*Data provided*

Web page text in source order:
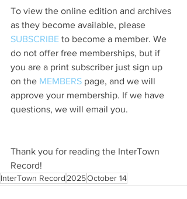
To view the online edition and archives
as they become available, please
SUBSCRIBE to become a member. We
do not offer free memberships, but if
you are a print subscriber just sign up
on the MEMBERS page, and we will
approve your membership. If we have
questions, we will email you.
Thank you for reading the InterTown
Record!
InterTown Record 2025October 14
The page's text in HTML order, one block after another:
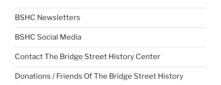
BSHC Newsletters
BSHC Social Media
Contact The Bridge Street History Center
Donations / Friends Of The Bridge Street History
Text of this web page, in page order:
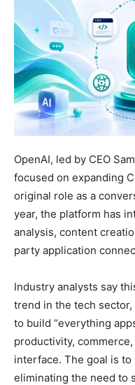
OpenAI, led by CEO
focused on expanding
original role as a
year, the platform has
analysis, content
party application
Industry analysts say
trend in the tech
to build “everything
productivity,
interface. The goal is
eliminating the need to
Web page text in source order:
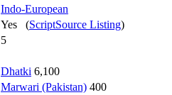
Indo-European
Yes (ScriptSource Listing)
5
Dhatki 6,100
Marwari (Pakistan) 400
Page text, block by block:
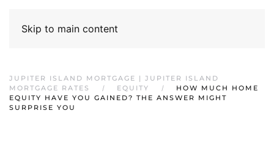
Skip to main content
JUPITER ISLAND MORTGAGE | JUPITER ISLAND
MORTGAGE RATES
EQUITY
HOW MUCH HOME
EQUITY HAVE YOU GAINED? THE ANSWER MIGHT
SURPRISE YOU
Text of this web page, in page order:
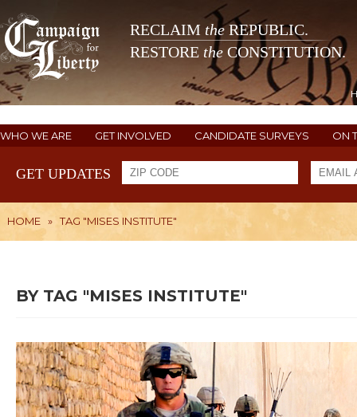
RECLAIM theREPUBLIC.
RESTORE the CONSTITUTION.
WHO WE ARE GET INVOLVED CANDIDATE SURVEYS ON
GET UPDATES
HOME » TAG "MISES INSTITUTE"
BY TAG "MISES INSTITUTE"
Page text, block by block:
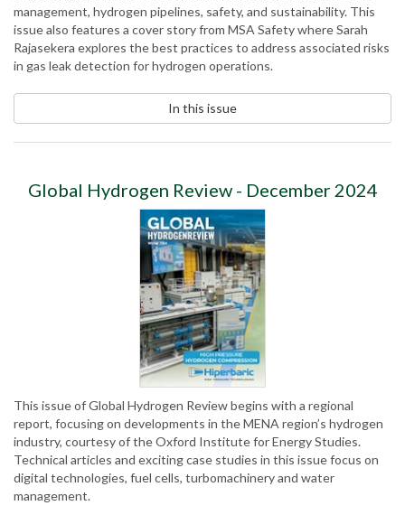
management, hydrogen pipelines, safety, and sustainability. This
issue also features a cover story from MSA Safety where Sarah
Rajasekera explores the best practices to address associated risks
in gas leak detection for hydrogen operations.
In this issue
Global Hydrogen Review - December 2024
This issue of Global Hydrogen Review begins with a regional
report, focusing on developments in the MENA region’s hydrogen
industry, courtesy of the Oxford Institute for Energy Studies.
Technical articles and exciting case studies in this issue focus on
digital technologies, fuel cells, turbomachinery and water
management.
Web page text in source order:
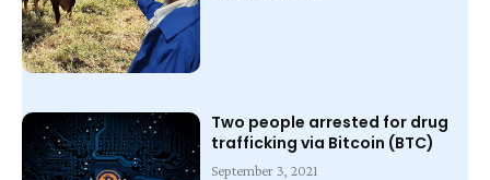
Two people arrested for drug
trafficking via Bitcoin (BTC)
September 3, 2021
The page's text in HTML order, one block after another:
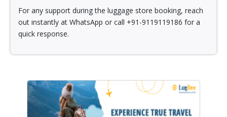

*What the task asks*
Skip the pictures and transcribe the rest of the records exactly.

*Exercise result*
Web page text in source order:
To view the online edition and archives
as they become available, please
SUBSCRIBE to become a member. We
do not offer free memberships, but if
you are a print subscriber just sign up
on the MEMBERS page, and we will
approve your membership. If we have
questions, we will email you.
Thank you for reading the InterTown
Record!
InterTown Record 2025October 14
The page's text in HTML order, one block after another:
BSHC Newsletters
BSHC Social Media
Contact The Bridge Street History Center
Donations / Friends Of The Bridge Street History
Text of this web page, in page order:
OpenAI, led by CEO
focused on expanding
original role as a
year, the platform has
analysis, content
party application
Industry analysts say
trend in the tech
to build “everything
productivity,
interface. The goal is
eliminating the need to
Web page text in source order:
Indo-European
Yes (ScriptSource Listing)
5
Dhatki 6,100
Marwari (Pakistan) 400
Page text, block by block:
Skip to main content
JUPITER ISLAND MORTGAGE | JUPITER ISLAND
MORTGAGE RATES
EQUITY
HOW MUCH HOME
EQUITY HAVE YOU GAINED? THE ANSWER MIGHT
SURPRISE YOU
Text of this web page, in page order:
RECLAIM theREPUBLIC.
RESTORE the CONSTITUTION.
WHO WE ARE GET INVOLVED CANDIDATE SURVEYS ON
GET UPDATES
HOME » TAG "MISES INSTITUTE"
BY TAG "MISES INSTITUTE"
Page text, block by block:
management, hydrogen pipelines, safety, and sustainability. This
issue also features a cover story from MSA Safety where Sarah
Rajasekera explores the best practices to address associated risks
in gas leak detection for hydrogen operations.
In this issue
Global Hydrogen Review - December 2024
This issue of Global Hydrogen Review begins with a regional
report, focusing on developments in the MENA region’s hydrogen
industry, courtesy of the Oxford Institute for Energy Studies.
Technical articles and exciting case studies in this issue focus on
digital technologies, fuel cells, turbomachinery and water
management.
Web page text in source order:
Two people arrested for drug
trafficking via Bitcoin (BTC)
September 3, 2021
The page's text in HTML order, one block after another:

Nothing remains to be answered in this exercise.